Rolling the nodes in a Replicated Kubernetes cluster


#1

This is an example of how to replace all 4 nodes on an HA cluster with 3 masters and 1 worker on GCP.

Worker

  1. On worker-1, run sudo /opt/replicated/shutdown.sh
  2. On master-1 run kubectl drain worker-1 --delete-local-data --ignore-daemonsets
  3. gcloud compute instances delete worker-1
  4. On master-1 run replicatedctl cluster delete-node worker-1
  5. Wait for worker-1 to come back up, then run the worker join script on it from the /cluster page of the console.
  6. Exec into rook-ceph-operator pod in rook-ceph-system namespace and wait for ceph status to show 4 osds and no degraded data redundancy

Master

  1. (Airgap only).
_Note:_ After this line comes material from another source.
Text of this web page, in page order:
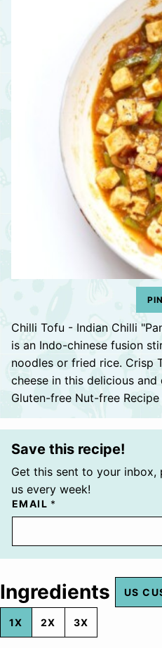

On master-3 run
    kubectl patch deploy replicated --type='json' -p='[{"op": "replace", "path": "/spec/template/spec/nodeSelector", "value":{"node-role.kubernetes.io/master":""}}]'
    
  2. On master-3 run
    sudo /opt/replicated/shutdown.sh
    
  3. On another master run
    kubectl drain master-3 --delete-local-data --ignore-daemonsets
    
  4. Run
    gcloud compute instances delete master-3
    
  5. On another master run
    replicatedctl cluster delete-node master-3
    
  6. Wait for master-3 to come back up, then run the master join script on it.
  7. Update load balancer with new IP of master-3.
  8. Exec into rook-ceph-operator pod in rook-ceph-system namespace and wait for ceph status to show 4 osds and no degraded data redundancy.
  9. (airgap only) Wait for the application .airgap bundles and the license .rli file to be replicated to the new master. The file locations can be found with replicatedctl params export | grep AirgapLicensePath and replicatedctl params export | grep AirgapPackagePath.

Repeat master-3 steps 1-8 on master-2 and master-1